Recorded information —
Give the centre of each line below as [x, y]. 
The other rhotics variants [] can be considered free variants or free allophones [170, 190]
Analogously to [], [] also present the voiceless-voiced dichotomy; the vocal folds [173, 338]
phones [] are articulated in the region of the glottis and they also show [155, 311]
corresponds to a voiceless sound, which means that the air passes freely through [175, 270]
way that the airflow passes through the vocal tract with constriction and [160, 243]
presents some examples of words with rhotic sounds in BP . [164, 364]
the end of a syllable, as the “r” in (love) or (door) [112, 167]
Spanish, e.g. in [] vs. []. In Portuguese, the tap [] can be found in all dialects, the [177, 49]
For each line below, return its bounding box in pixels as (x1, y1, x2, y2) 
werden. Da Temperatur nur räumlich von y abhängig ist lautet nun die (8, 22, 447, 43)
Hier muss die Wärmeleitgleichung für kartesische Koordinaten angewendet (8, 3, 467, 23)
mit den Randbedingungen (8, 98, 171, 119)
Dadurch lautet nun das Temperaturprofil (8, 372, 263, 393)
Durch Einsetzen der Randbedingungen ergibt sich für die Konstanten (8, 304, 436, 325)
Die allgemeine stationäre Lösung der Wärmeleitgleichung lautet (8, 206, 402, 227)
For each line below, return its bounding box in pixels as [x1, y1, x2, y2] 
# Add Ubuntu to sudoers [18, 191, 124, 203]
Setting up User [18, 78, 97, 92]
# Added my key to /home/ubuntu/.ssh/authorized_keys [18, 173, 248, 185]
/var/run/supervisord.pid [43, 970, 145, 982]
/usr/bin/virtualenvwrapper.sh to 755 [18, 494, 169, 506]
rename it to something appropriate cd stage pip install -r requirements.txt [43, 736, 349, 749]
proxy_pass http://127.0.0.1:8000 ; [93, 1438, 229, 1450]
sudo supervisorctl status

Brief — The entries above are to be retyped exactly, with nothing left out.

Exercise solution —
Give the centre of each line below as [x, y]. 
The other rhotics variants [] can be considered free variants or free allophones [170, 190]
Analogously to [], [] also present the voiceless-voiced dichotomy; the vocal folds [173, 338]
phones [] are articulated in the region of the glottis and they also show [155, 311]
corresponds to a voiceless sound, which means that the air passes freely through [175, 270]
way that the airflow passes through the vocal tract with constriction and [160, 243]
presents some examples of words with rhotic sounds in BP . [164, 364]
the end of a syllable, as the “r” in (love) or (door) [112, 167]
Spanish, e.g. in [] vs. []. In Portuguese, the tap [] can be found in all dialects, the [177, 49]
For each line below, return its bounding box in pixels as (x1, y1, x2, y2) 
werden. Da Temperatur nur räumlich von y abhängig ist lautet nun die (8, 22, 447, 43)
Hier muss die Wärmeleitgleichung für kartesische Koordinaten angewendet (8, 3, 467, 23)
mit den Randbedingungen (8, 98, 171, 119)
Dadurch lautet nun das Temperaturprofil (8, 372, 263, 393)
Durch Einsetzen der Randbedingungen ergibt sich für die Konstanten (8, 304, 436, 325)
Die allgemeine stationäre Lösung der Wärmeleitgleichung lautet (8, 206, 402, 227)
For each line below, return its bounding box in pixels as [x1, y1, x2, y2] 
# Add Ubuntu to sudoers [18, 191, 124, 203]
Setting up User [18, 78, 97, 92]
# Added my key to /home/ubuntu/.ssh/authorized_keys [18, 173, 248, 185]
/var/run/supervisord.pid [43, 970, 145, 982]
/usr/bin/virtualenvwrapper.sh to 755 [18, 494, 169, 506]
rename it to something appropriate cd stage pip install -r requirements.txt [43, 736, 349, 749]
proxy_pass http://127.0.0.1:8000 ; [93, 1438, 229, 1450]
sudo supervisorctl status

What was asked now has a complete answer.